Senior White House economic adviser Lawrence Summers speaks during an interview with Reuters in Washington, June 24, 2010. REUTERS/Molly Riley

Senior White House economic adviser Lawrence Summers speaks during an interview with Reuters in Washington, June 24, 2010.

Credit: Reuters/Molly Riley

By P.J. Huffstutter

CHICAGO | Sat Sep 14, 2013 5:11pm EDT

CHICAGO (Reuters) - Former Treasury Secretary Lawrence Summers has pulled out of speaking engagements and other events involving Citigroup Inc while President Barack Obama considers whether to nominate the Harvard economist as the next chairman of the Federal Reserve, the bank said in a statement.

"Mr. Summers has withdrawn from participation in all Citi events while he is under consideration to be Chairman of the Federal Reserve," Danielle Romero-Apsilos, a spokeswoman for the third-biggest U.S. lender, said in a statement e-mailed to Reuters on Saturday.

Summers, a former economic adviser to Obama, has bowed out of a keynote address on global economic challenges at a Citigroup research seminar next month, according to a Bloomberg report.

While Summers is widely thought to be Obama's preferred choice to replace Fed Chairman Ben Bernanke when his term is up in January, an unusually vitriolic public debate has erupted over that possibility in recent months.

The White House said on Friday that the president had not yet made up his mind on who should lead the U.S. central bank - a decision that traditionally has generated little interest beyond Wall Street and academia.

But since Summers emerged as a lead contender for the job this summer, his history as a consultant to large financial institutions including Citigroup has fueled debate among critics and lawmakers about his suitability for the top Fed job.

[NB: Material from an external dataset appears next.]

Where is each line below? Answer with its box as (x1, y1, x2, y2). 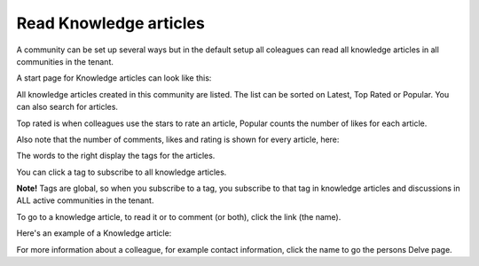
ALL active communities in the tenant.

Summers has been praised as a brilliant economist and a shrewd policymaker. But his work with financial firms has critics maintaining that his relationship with Wall Street is too cozy to maintain the Fed's vaunted independence.

The central bank plays a key role in guiding the world's largest economy and has taken on new oversight responsibilities following the worst U.S. financial crisis since the Great Depression.

Summers, who has also been paid to write a column for Reuters, was a key economic adviser to Obama in his 2008 campaign as well as during his first term. After heading the White House National Economic Council, he left the administration in 2010 to pursue a career in the private sector.

Some Democrats are not happy with Summers, who served as Treasury secretary under President Bill Clinton, because he backed banking deregulation in the 1990s, which they believe sowed the seeds for the 2007-2009 financial crisis.

The financial crisis led to a massive taxpayer bailout of Wall Street that continues to anger many ordinary Americans and could become another issue for Summers.

Four Democrats on the Senate Banking Committee are now expected to vote "No" if Obama nominates Summers as the next chair of the Federal Reserve, further complicating one of the most vital decisions of his second term.

Fed Vice Chair Janet Yellen is also a candidate for the job.

A letter urging her nomination has been signed by 20 Senate Democrats. If nominated and confirmed, Yellen would be the first-ever woman to lead the U.S. central bank.

(Reporting By P.J. Huffstutter in Chicago. Additional reporting by Alister Bull, Mark Felsenthal and Rachelle Younglai in Washington.)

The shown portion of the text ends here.